Items from a data source
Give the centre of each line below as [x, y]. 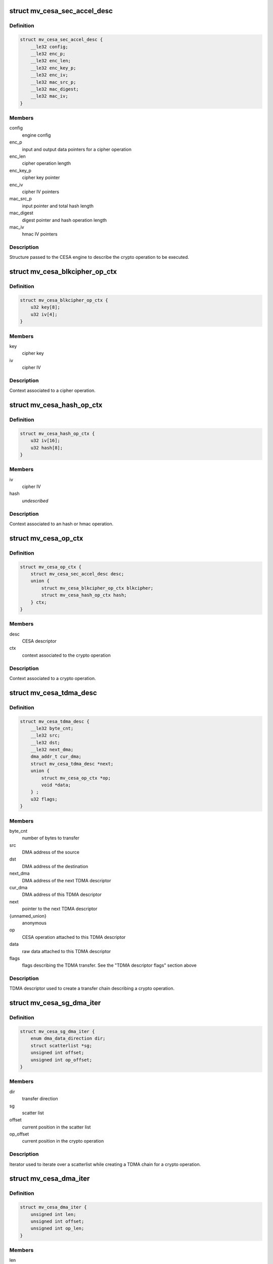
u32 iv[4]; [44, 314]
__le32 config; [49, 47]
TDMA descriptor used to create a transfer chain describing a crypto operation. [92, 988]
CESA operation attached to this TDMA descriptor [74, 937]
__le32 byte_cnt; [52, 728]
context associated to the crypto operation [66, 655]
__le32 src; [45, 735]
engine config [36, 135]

...

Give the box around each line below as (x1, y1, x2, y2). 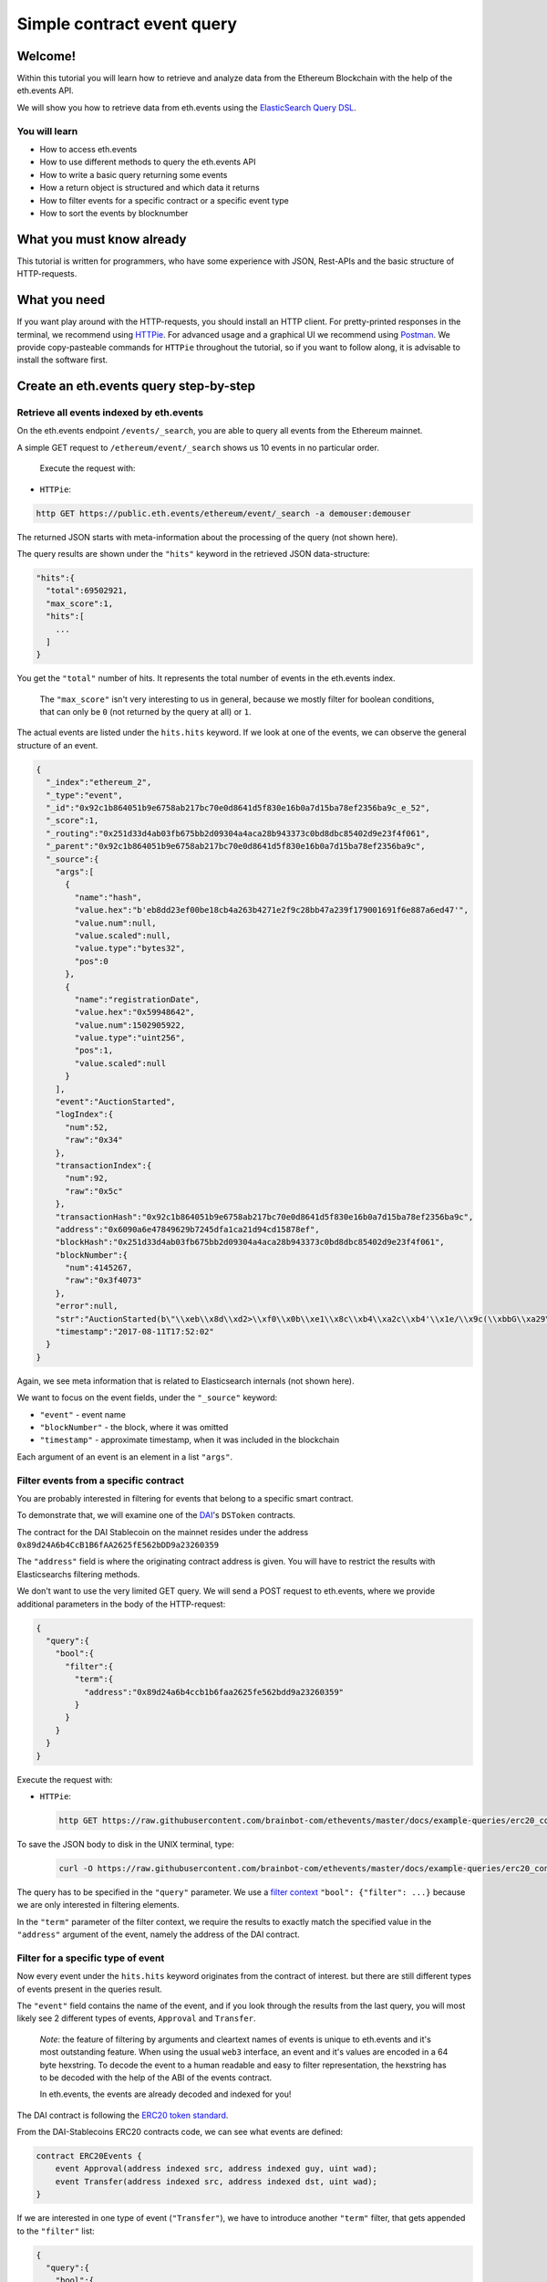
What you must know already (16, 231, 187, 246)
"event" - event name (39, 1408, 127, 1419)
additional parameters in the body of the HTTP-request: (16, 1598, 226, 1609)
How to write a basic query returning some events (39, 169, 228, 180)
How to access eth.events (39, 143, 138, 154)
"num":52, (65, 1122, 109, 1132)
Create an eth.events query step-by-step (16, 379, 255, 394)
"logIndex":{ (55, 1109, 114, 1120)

* [Work task] Using the data above, reproduce exactly the lines between those holding "TDMA descriptor used" and "engine config [36, 135]", inclusive, and no others.

* [Task output]
TDMA descriptor used to create a transfer chain describing a crypto operation. [92, 988]
CESA operation attached to this TDMA descriptor [74, 937]
__le32 byte_cnt; [52, 728]
context associated to the crypto operation [66, 655]
__le32 src; [45, 735]
engine config [36, 135]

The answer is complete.